Note 5. Derivative Instruments
As part of the Company’s foreign currency risk management program, the Company uses foreign currency forward contracts to mitigate the volatility related to fluctuations in the foreign exchange rates. These foreign currency forward contracts are not designated as hedging instruments. Derivative transactions such as foreign currency forward contracts are measured in terms of the notional amount; however, this amount is not recorded on the consolidated balance sheets and is not, when viewed in isolation, a meaningful measure of the risk profile of the derivative instruments. The notional amount is generally not exchanged but is used only as the underlying basis on which the value of foreign exchange payments under these contracts is determined.

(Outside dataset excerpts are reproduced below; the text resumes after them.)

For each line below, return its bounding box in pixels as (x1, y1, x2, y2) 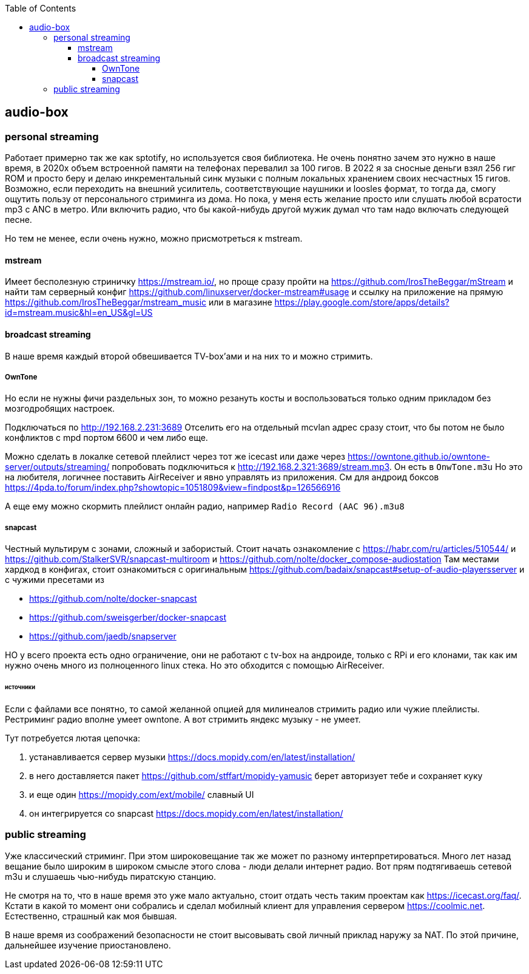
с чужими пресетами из (5, 574, 105, 585)
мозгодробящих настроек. (5, 403, 115, 414)
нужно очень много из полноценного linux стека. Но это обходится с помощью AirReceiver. (5, 660, 385, 671)
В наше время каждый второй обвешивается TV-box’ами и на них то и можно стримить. (5, 350, 373, 361)
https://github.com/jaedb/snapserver (29, 631, 177, 642)
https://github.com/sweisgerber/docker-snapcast (29, 612, 227, 623)
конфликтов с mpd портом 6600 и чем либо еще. (5, 432, 208, 443)
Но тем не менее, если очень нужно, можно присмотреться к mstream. (5, 233, 303, 244)
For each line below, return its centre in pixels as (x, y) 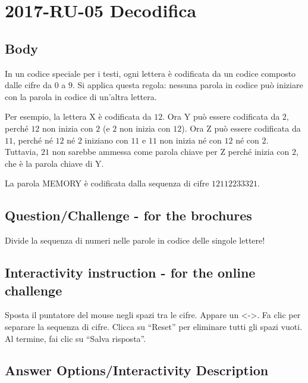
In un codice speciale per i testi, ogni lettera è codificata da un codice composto (150, 73)
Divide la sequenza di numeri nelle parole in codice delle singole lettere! (135, 240)
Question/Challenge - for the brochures (128, 215)
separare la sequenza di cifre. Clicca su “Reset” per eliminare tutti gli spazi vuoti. (154, 326)
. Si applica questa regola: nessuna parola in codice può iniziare (188, 85)
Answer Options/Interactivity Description (137, 370)
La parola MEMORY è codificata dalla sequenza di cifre (107, 183)
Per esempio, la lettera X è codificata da (78, 116)
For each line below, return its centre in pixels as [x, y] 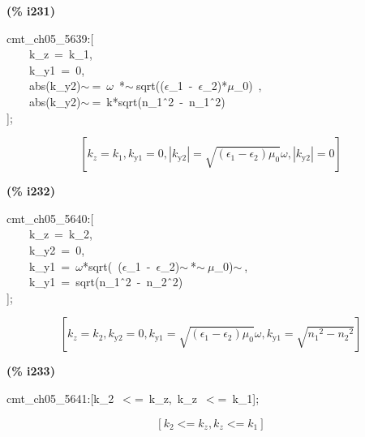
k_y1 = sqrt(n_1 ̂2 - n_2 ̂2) [106, 282]
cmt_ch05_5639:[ [50, 38]
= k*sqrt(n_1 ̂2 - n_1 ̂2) [159, 101]
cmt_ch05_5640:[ [50, 218]
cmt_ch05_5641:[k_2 [60, 398]
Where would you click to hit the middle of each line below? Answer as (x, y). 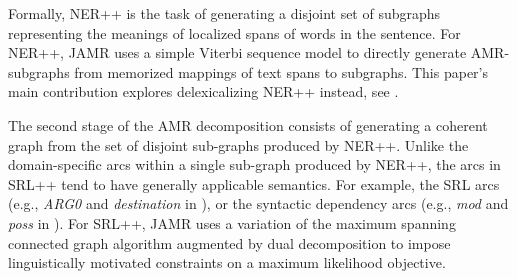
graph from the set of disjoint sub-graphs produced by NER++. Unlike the (238, 144)
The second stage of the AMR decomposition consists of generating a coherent (248, 124)
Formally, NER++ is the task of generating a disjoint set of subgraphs (224, 13)
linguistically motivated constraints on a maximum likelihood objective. (227, 262)
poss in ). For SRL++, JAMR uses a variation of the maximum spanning (232, 222)
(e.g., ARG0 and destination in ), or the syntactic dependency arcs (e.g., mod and (258, 203)
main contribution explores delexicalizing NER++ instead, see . (203, 91)
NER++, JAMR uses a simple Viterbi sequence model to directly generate (237, 52)

As of June 30, 2021 and December 31, 2020, respectively, the Company had 1,859 and 3,647 open foreign exchange contracts. As of June 30, 2021 and December 31, 2020, the Company had foreign currency forward contracts outstanding with a notional amount of $12.7 million and $11.8 million, respectively.
The Company records all derivative instruments in the condensed consolidated balance sheets at their fair values. As of June 30, 2021, the Company recorded a liability of less than $0.1 million and as of December 31, 2020, the Company recorded an asset of less than $0.1 million related to outstanding foreign exchange contracts. The Company recognized a gain of less than $0.1 million during the three and six months ended June 30, 2021 and 2020, which was included as a component of general and administrative expense within the consolidated statements of operations and comprehensive loss.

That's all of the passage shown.